Die "Fischerei" hat sich in den letzten 10-15 Jahren hier auf Margarita sehr stark verändert. Hat doch früher jeder für sich selbst gefischt und seine Anerkennung anhand der Kilos welche er aus dem Wasser gefischt hat bekommen, organisieren und kontrollieren heute große Fischkonzerne (Tunfisch und Sardinen als Konservendosen) die Fischerei. Teamwork unter den Fischern, in kleinen Geschwadern werden diese Teams gezielt von der Regierung unterstützt (Mikro-Empresas).

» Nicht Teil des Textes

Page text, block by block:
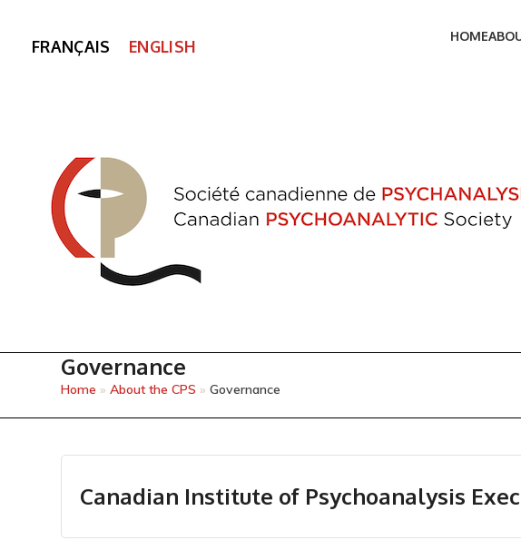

Im Rahmen des traditionellen Fischens werden Netze und Reusen benutzt, welche regelmässig von den Fischern abgefahren werden, wenn sie nicht gerade von erbosten Tauchern zerschnitten wurden (diese Tätigkeit sollte man lassen). Die Fischereigebiete werden von Forschern regelmässig auf Veränderungen ihrer Infrastruktur untersucht um einen so genannten Anbau an Fischen, Langusten und Langostinos zu erhalten. In den letzten Jahrzehnten wurde ohne Aufsicht gefischt und dies hatte das Verschwinden einiger Arten von Fischen zur Folge, welche jetzt durch die Einschränkungen der Aufsichtsbehörde wieder aufgeforstet werden sollen. Bestimmte Fische oder Schalentiere dürfen nur mit einer Mindestgrösse, bzw.entsprechendem Gewicht aus dem Wasser geholt werden. Da wird man noch lange gegen die alten Gewohnheiten der Fischer ankämpfen müssen, welcher für teures Geld gegen die Bestimmungen immer noch Babylangusten, Schildkröten etc. an die bezahlende Bevölkerung (soll nicht immer die Reichen heissen, da einige das Regierungsprogramm fest mit unterstützen) zu verkaufen.